Exercise directions =
Look below for the line that contains "VMware vSphere, [71, 46]" and the line that contains "Start typing to search … (46, 94, 155, 107)", then restate both of them and every line in between, exactly. No picture goes in the copy.
==== Data for review ====
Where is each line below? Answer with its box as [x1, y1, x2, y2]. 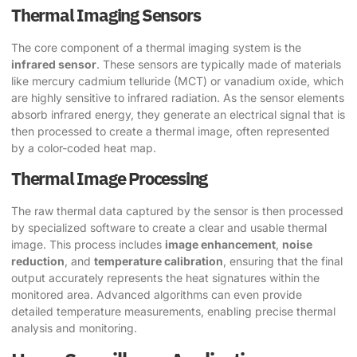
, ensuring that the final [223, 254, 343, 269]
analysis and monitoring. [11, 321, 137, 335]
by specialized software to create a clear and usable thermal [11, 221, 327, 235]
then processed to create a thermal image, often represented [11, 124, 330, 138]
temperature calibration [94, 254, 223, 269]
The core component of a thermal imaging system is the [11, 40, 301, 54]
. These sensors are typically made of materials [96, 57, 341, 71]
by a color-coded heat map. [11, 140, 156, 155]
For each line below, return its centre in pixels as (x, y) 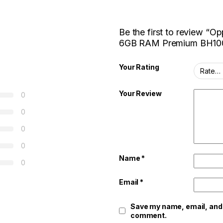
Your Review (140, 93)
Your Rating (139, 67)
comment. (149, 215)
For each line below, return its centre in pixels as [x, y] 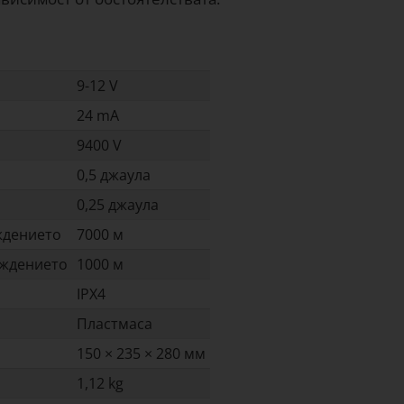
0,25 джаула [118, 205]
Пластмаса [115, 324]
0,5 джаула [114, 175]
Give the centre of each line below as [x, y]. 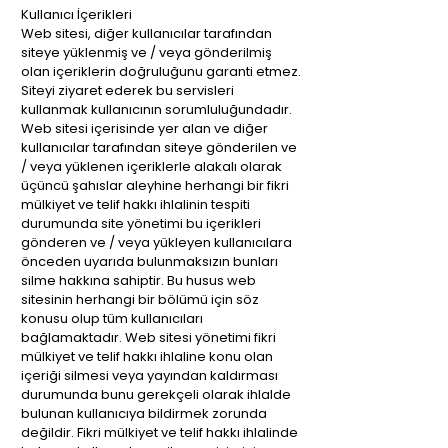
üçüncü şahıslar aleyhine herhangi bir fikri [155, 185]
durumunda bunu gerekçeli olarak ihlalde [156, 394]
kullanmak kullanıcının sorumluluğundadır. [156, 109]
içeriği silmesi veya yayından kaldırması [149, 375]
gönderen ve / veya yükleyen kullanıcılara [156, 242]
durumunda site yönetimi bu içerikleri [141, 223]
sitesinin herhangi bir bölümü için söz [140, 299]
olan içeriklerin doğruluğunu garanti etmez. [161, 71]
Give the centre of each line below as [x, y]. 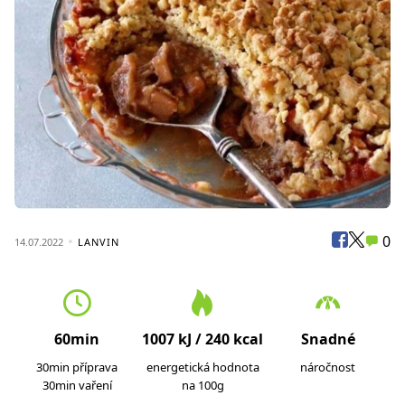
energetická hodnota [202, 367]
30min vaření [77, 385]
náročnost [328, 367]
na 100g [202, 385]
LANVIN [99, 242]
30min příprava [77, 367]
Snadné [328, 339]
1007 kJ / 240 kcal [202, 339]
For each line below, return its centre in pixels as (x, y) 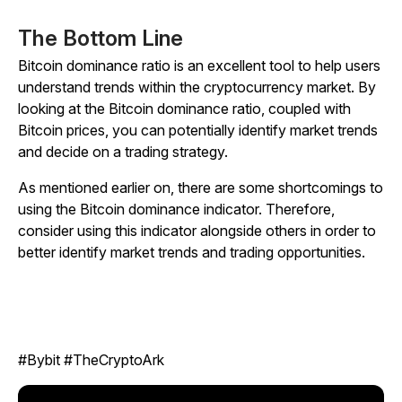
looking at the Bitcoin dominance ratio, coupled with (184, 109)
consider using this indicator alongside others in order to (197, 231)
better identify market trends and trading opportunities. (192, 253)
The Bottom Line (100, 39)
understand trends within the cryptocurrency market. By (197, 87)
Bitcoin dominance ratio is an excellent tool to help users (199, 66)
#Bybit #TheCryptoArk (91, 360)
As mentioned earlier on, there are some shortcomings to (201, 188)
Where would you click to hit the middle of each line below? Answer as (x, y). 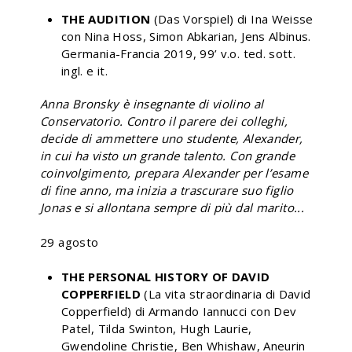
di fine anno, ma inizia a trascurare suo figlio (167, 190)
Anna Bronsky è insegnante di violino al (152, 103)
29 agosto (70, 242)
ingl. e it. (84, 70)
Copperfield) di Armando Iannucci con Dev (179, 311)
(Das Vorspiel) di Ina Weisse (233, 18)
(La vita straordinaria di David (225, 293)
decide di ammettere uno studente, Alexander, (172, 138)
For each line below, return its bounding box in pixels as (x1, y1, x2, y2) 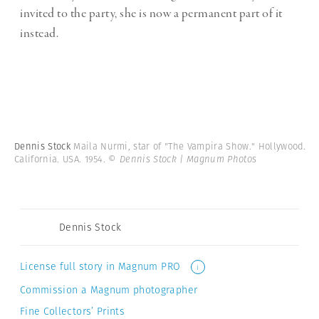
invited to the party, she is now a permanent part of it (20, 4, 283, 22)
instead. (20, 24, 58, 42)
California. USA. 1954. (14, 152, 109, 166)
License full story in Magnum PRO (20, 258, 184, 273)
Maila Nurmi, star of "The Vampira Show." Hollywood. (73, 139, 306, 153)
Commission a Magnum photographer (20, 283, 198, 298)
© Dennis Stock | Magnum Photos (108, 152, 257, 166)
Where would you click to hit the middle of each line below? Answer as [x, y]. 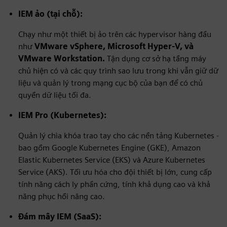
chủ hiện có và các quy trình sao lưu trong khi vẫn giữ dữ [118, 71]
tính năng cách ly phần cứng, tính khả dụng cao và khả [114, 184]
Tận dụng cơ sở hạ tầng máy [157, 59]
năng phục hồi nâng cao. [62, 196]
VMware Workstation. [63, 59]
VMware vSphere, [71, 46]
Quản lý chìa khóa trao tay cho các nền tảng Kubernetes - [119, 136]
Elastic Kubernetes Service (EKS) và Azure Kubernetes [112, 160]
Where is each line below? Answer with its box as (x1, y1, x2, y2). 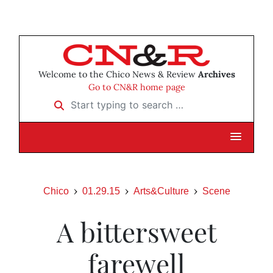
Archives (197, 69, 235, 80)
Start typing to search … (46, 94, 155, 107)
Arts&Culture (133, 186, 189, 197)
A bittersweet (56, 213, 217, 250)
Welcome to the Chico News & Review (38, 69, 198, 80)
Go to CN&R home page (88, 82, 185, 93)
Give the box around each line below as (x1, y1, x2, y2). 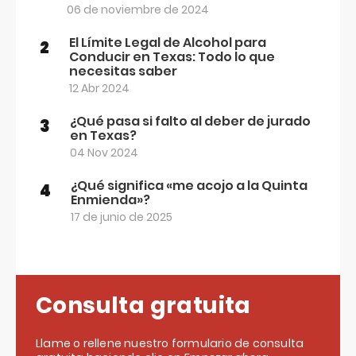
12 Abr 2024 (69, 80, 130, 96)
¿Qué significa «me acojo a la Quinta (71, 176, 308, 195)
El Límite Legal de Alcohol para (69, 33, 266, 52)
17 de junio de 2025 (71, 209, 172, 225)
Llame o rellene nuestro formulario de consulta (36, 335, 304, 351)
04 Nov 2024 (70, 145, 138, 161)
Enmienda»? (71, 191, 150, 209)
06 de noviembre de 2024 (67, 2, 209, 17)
====
Answer area =
VMware vSphere, [71, 46]
Quản lý chìa khóa trao tay cho các nền tảng Kubernetes - [119, 136]
Elastic Kubernetes Service (EKS) và Azure Kubernetes [112, 160]
Where is each line below? Answer with its box as (x1, y1, x2, y2). 
Archives (197, 69, 235, 80)
Start typing to search … (46, 94, 155, 107)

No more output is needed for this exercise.